● Records supplied:

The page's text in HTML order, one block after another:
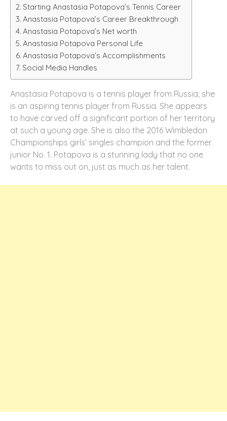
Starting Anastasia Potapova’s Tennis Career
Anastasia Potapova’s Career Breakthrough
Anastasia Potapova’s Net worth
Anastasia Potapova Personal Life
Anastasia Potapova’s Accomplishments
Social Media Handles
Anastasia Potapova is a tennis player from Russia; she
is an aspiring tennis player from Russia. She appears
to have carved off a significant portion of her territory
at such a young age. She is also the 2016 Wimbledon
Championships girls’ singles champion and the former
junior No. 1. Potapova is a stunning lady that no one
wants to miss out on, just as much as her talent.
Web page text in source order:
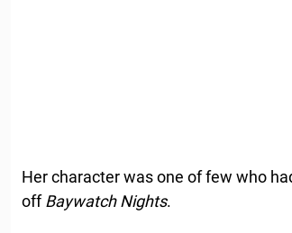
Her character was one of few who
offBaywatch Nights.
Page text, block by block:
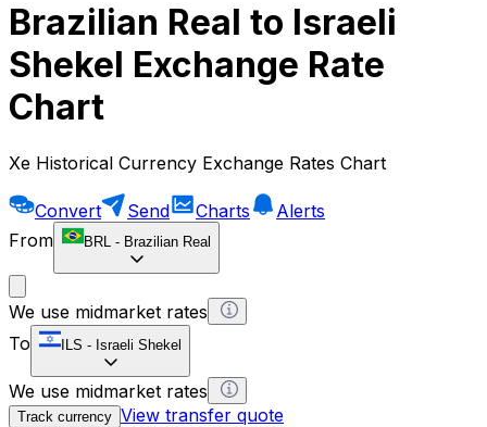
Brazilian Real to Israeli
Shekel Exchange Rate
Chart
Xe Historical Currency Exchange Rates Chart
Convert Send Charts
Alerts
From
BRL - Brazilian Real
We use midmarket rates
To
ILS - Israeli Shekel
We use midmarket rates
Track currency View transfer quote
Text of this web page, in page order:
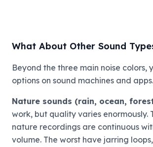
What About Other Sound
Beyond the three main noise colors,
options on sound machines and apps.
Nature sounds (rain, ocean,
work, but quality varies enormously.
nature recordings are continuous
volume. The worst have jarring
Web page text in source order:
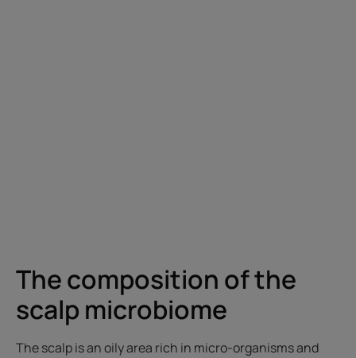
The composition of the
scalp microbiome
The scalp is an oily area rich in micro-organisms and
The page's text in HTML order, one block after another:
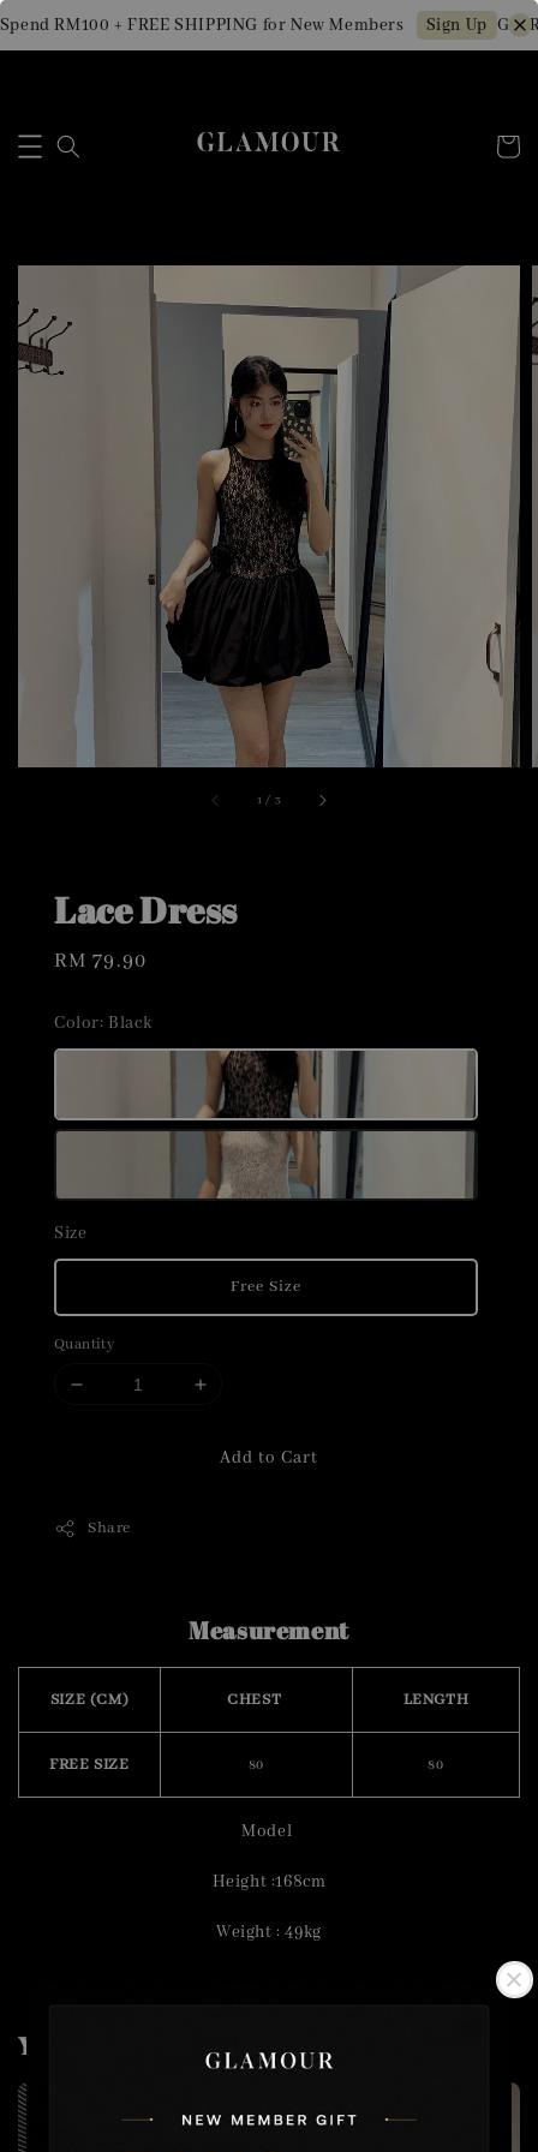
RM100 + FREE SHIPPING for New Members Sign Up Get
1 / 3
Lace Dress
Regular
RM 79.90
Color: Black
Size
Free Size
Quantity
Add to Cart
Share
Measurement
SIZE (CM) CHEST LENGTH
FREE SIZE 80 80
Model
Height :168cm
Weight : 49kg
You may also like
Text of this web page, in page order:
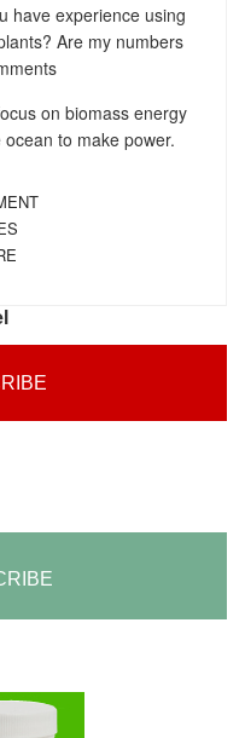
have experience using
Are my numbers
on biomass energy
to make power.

● About this exercise:
Return exactly the line containing "Page text, block" and every line after it, up to and including the final line of the entries above. Pictures stay out.

● Response below:
Page text, block by block:
Brazilian Real to Israeli
Shekel Exchange Rate
Chart
Xe Historical Currency Exchange Rates Chart
Convert Send Charts
Alerts
From
BRL - Brazilian Real
We use midmarket rates
To
ILS - Israeli Shekel
We use midmarket rates
Track currency View transfer quote
Text of this web page, in page order:
What About Other Sound
Beyond the three main noise colors,
options on sound machines and apps.
Nature sounds (rain, ocean,
work, but quality varies enormously.
nature recordings are continuous
volume. The worst have jarring
Web page text in source order:
The composition of the
scalp microbiome
The scalp is an oily area rich in micro-organisms and
The page's text in HTML order, one block after another:
RM100 + FREE SHIPPING for New Members Sign Up Get
1 / 3
Lace Dress
Regular
RM 79.90
Color: Black
Size
Free Size
Quantity
Add to Cart
Share
Measurement
SIZE (CM) CHEST LENGTH
FREE SIZE 80 80
Model
Height :168cm
Weight : 49kg
You may also like
Text of this web page, in page order:
have experience using
Are my numbers
on biomass energy
to make power.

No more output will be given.